The Chinese poet Su Shih could write this in the 11th century

This fleeting life spent in sickness and worry --
The pure vision passes before my eyes just for a moment. 
When cocks crow and bells sound, flocks of birds scatter --
Soon the drum beats at the prow and people call to one another.

Olivia Judson, writing yesterday in The New York Times, could detail her father's final months in a Google Calendar she shared with her brother. The document became a shared diary of their relationship with their father and each other: its tiny movements intimate, its arc gutting.

As you might expect, there are times when reading someone else's journal entries is disquieting and revealing. I discovered aspects of my brother's relationship with our father that I hadn't appreciated. One of his entries said: "Asked about my accident (first time)." This was more than a year after my brother had been hit by a car and badly hurt. My heart cracked: I had not realized how inattentive my father had been.
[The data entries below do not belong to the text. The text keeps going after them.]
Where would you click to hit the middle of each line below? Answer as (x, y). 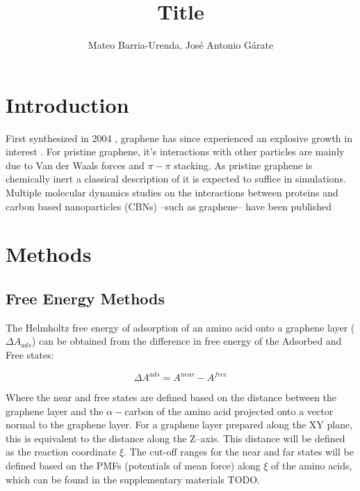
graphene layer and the (55, 411)
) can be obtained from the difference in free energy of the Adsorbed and (187, 341)
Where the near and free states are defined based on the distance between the (171, 397)
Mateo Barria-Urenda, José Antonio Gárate (181, 45)
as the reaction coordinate (61, 452)
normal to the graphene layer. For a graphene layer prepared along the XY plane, (179, 424)
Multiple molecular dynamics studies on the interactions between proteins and (172, 193)
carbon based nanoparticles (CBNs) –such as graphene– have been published (169, 206)
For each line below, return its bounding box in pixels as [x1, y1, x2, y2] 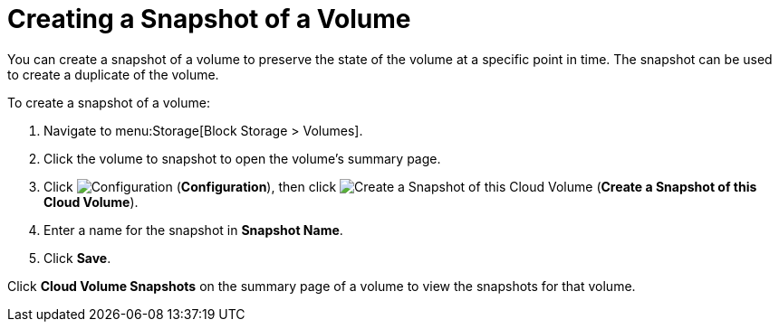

Going back through the calendar now, more than 18 months after my father died, the entries chart a relentless physical decline -- profound fatigue, sore hips and knees, aching wrists, swollen legs, inflamed teeth, increasing forgetfulness, the savage indignities of old age. One day, he took a bath but couldn't get out of the tub. Luckily, the housekeeper arrived; she couldn't get him out either, so she recruited the postman to help. My father thought this was hilarious: I admired his ability to laugh.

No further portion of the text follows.